I swallowed a capsule this morning and am currently a walking source of gamma radiation. I must stay away from people for three days, from children, pregnant women, and small animals for five. I laid in a supply of groceries and figure I’ll have a few quiet days.
Last spring, when I had my annual physical (thank you, Obamacare!), my doctor ordered routine blood tests. He called me when he got the results: definitely too much thyroid hormone, which had made my pituitary gland shut down. He gave me an order for a thyroid scan and uptake and referred me to an endocrinologist.
The thyroid gland makes a couple of hormones called triiodothyronine and thyroxine, both of which contain iodine, which isn’t processed in other places in the body. These hormones regulate a lot of things, including how fast your body operates. More hormone means faster heart rate, faster digestion, along with affecting bone growth and probably a lot of other things. That can damage your heart and cause other problems. I have a mild tremor, which may be a result of the hyperthyroidism. I suggested to the endocrinologist that I would be happy to have the weight-loss symptom, but she said it doesn’t always work like that.

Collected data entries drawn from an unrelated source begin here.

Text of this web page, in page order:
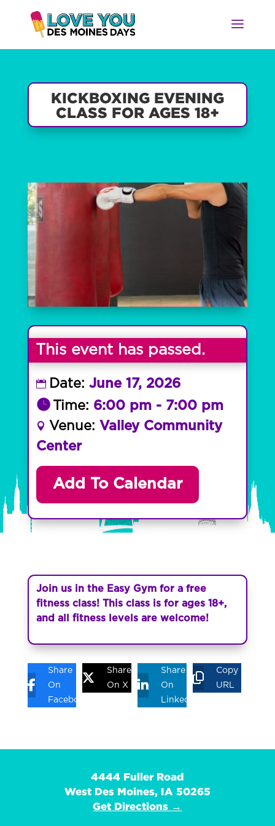
KICKBOXING EVENING
CLASS FOR AGES 18+
This event has passed.
Date: June 17, 2026
Time: 6:00 pm - 7:00 pm
Venue: Valley Community
Center
Add To Calendar
Join us in the Easy Gym for a free
fitness class! This class is for ages 18+,
and all fitness levels are welcome!
Share
On
Facebook
Share
On X
Share
On
Linkedin
Copy
URL
4444 Fuller Road
West Des Moines, IA 50265
Get Directions →

The specificity of iodine to the thyroid gland suggested to the people investigating radionuclides for medicine sixty or so years ago, that iodine isotopes might be useful in imaging the thyroid and dealing with its maladies. Iodine, conveniently, has 37 isotopes to choose from, emitting different kinds of radiation with different half-lives. The stable isotope, which is put into iodized salt to prevent iodine deficiency, is I-127. The radioactive iodine isotopes are formed as fission products in nuclear reactors; their mass (like that 127) is about half that of uranium or plutonium. They can also be formed in cyclotrons and other accelerators.
How to measure the speed with which the thyroid is working? Feed someone an iodine isotope, and then scan the thyroid, located conveniently just under the skin at the base of the neck, with a radiation counter. That’s the scan and uptake that the doctor ordered.

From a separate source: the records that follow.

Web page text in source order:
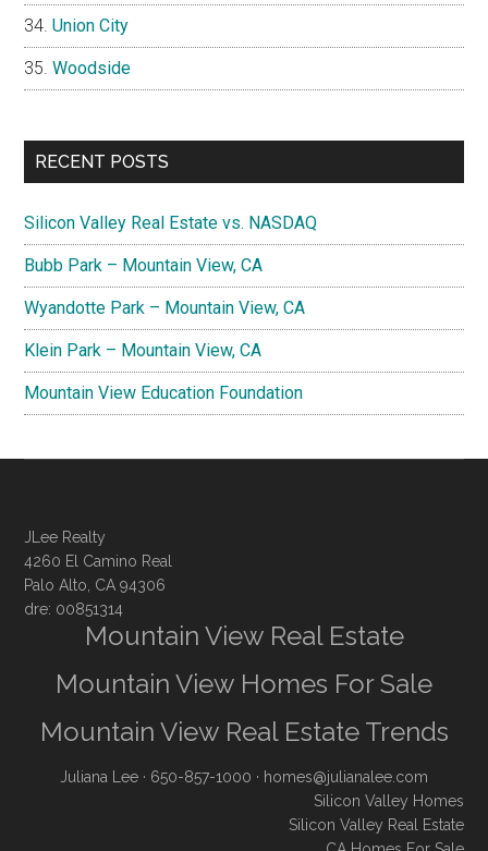
Union City
Woodside
RECENT POSTS
Silicon Valley Real Estate vs. NASDAQ
Bubb Park – Mountain View, CA
Wyandotte Park – Mountain View, CA
Klein Park – Mountain View, CA
Mountain View Education Foundation
JLee Realty
4260 El Camino Real
Palo Alto, CA 94306
dre: 00851314
Mountain View Real Estate
Mountain View Homes For Sale
Mountain View Real Estate Trends
Juliana Lee · 650-857-1000 · homes@julianalee.com
Silicon Valley Homes
Silicon Valley Real Estate

For the scan, I took a standard-size capsule containing 100 microcuries of I-123, in the form of sodium iodide, NaI, which is very much like table salt. Someone with literary leanings might find it amusingly self-referential that some radiation detectors use NaI. NaI to detect NaI.
I didn’t feel anything; didn’t expect to. I went home for six hours to allow my body to move the iodide from my stomach to my bloodstream to my thyroid, where it would stick for a while. When I went back, I lay down in the detector apparatus, and the technician positioned the detector in several places around my thyroid. I went back two days later for more counting.

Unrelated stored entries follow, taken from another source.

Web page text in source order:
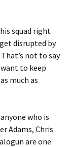
squad right
disrupted by
not to say
to keep
much as
who is
Adams, Chris
are one
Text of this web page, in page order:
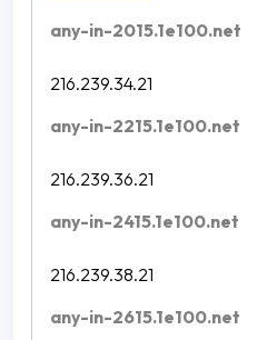
any-in-2015.1e100.net
216.239.34.21
any-in-2215.1e100.net
216.239.36.21
any-in-2415.1e100.net
216.239.38.21
any-in-2615.1e100.net
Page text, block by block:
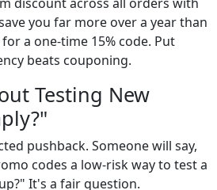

The endocrinologist got the scan and uptake; the scan shows where the radioiodine accumulates, and the uptake says how fast. She then did an ultrasound that confirmed that the whole left side of my thyroid had turned into an excited nodule. She wanted more detailed blood tests to make sure. Then we met to talk about the way forward.
The hyperactivity could be stopped with medication, radiation, or surgery. I had researched the processes and have a friend who had her thyroid removed, although her surgery was several decades ago. I’m not fond of fussing with medication, would rather have a real solution to a problem. The doctor wasn’t wild about it either. I looked at both options closely. It was possible that the radiation would kill only the nodule, leaving some thyroid function, perhaps close to normal. Surgery would remove the entire thyroid. I’m not fond of general anaesthetic, either. I’ve looked at the chemistry of that, and my personal experiences have not been pleasant. Take a pill instead? Not a hard decision for me.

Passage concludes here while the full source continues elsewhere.